| HN Mirror

Y	Hacker News new \| ask \| show \| jobs

by rarestblog 4914 days ago

* I noted in post that "SELECT 1" was done in 100ms round-trip, so I subtracted that from all points where it was reasonable. (No point to subtract it from 8 seconds).

* Not sure about the index support. Didn't try.

My idea was quite simple. I have some data at work (databases up to 30GB). Sometimes we hope to find something better. The main question was - will RedShift help, will it be radically faster? Will it be radically easier?

The answer for me - no, it won't help in my case, we need that 30GB data in real time, it looks like RedShift is more when you have 1TB+ data. Yes, it is radically easier.

2 comments

lcampbell 4914 days ago

Thanks for the reply. I figured for a dataset of that size, the main bottleneck might be not indexing -- maybe RedShift stores row data in a higher-latency medium while keeping indexes in-memory. Curious, I checked the documentation[1] and found this:

> Amazon Redshift doesn’t require indexes or materialized views and so uses less space than traditional relational database systems.

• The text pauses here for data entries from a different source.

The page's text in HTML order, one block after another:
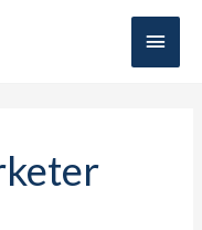
Main
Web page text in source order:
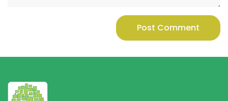
Post Comment
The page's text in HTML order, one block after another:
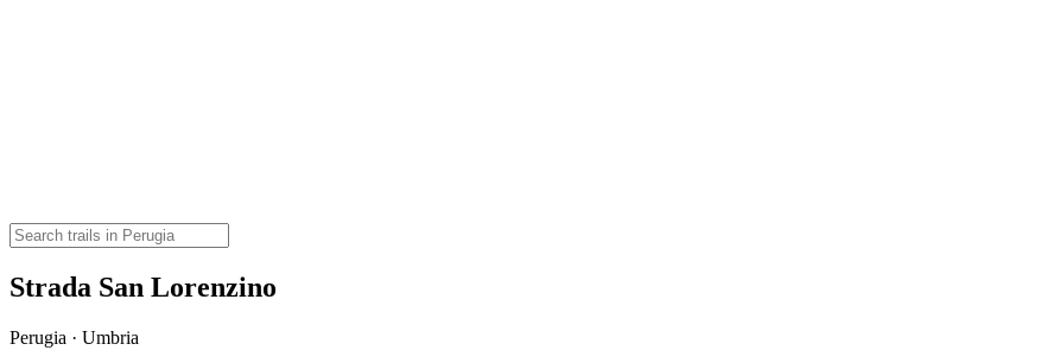
Strada San Lorenzino
Perugia · Umbria
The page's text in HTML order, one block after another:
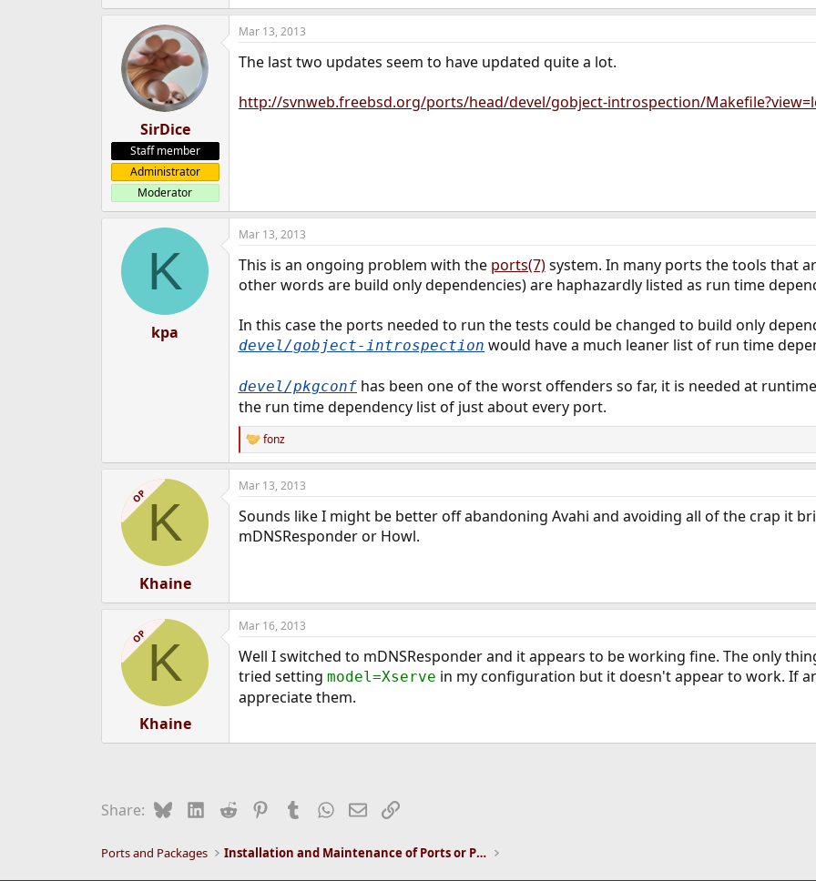
SirDice
Staff member
Administrator
Moderator
Mar 13, 2013
The last two updates seem to have updated quite a lot.
http://svnweb.freebsd.org/ports/head/devel/gobject-introspection/
K
kpa
Mar 13, 2013
This is an ongoing problem with the ports(7)system. In many ports the tools that
other words are build only dependencies) are haphazardly listed as run time
In this case the ports needed to run the tests could be changed to build only
devel/gobject-introspection would have a much leaner list of run time
devel/pkgconfhas been one of the worst offenders so far, it is needed at
the run time dependency list of just about every port.
R
e
a
c
i
o
fonz
OPK
Khaine
Mar 13, 2013
Sounds like I might be better off abandoning Avahi and avoiding all of the crap it
mDNSResponder or Howl.
OPK
Khaine
Mar 16, 2013
Well I switched to mDNSResponder and it appears to be working fine. The only
tried setting model=Xserve in my configuration but it doesn't appear to work. If
appreciate them.
Share: BlueskyLinkedIn
Reddit PinterestTumblrWhatsApp
EmailLink
Ports and Packages Installation and Maintenance of Ports or Packages
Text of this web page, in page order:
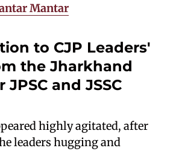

Reading through the rest of their FAQ, it sounds like they echo your conclusion -- RedShift shines the most for use-cases where the dataset is large enough that, to use PostgreSQL, you'd have to shard out multiple instances.

--

[1] http://aws.amazon.com/redshift/faqs/#0030

nieksand 4914 days ago

I don't see your python code defining a distribution or sort key for Redshift which is an important design consideration. (For my own use case of log analysis, I sort on datetime and use an "even" distribution). Also doesn't look like you ran "vacuum" or "analyze" after doing the loads to Redshift. So the query optimizer has no statistics to drive its decisions.

And as others have pointed out, your 30 GB data set is pretty tiny. You could look at some of the in-memory DB options out there if you need to speed things up.